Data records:
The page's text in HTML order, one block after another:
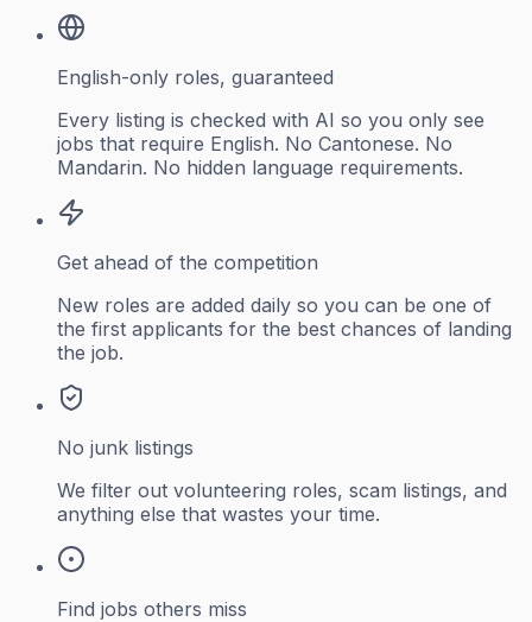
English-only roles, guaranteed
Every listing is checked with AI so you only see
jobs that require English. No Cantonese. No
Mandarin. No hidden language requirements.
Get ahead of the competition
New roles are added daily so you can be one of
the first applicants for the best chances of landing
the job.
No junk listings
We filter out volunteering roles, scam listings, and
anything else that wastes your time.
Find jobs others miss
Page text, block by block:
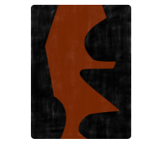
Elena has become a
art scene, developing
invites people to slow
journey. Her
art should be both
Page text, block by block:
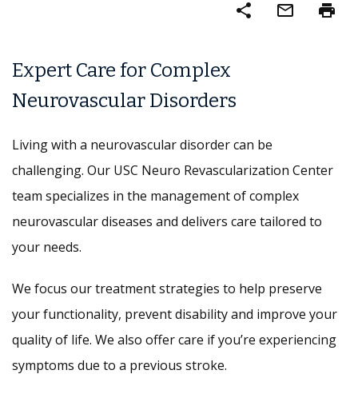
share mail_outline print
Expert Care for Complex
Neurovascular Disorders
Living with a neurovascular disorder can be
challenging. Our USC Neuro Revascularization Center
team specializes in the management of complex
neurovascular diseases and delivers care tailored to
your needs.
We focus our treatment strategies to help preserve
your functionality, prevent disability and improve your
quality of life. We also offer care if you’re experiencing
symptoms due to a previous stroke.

▸ THE TASK
Output only the lines above from the line that holds "English-only roles, guaranteed" through the line that holds "your needs.", both ends included, and exclude pictures.

▸ SOLUTION
English-only roles, guaranteed
Every listing is checked with AI so you only see
jobs that require English. No Cantonese. No
Mandarin. No hidden language requirements.
Get ahead of the competition
New roles are added daily so you can be one of
the first applicants for the best chances of landing
the job.
No junk listings
We filter out volunteering roles, scam listings, and
anything else that wastes your time.
Find jobs others miss
Page text, block by block:
Elena has become a
art scene, developing
invites people to slow
journey. Her
art should be both
Page text, block by block:
share mail_outline print
Expert Care for Complex
Neurovascular Disorders
Living with a neurovascular disorder can be
challenging. Our USC Neuro Revascularization Center
team specializes in the management of complex
neurovascular diseases and delivers care tailored to
your needs.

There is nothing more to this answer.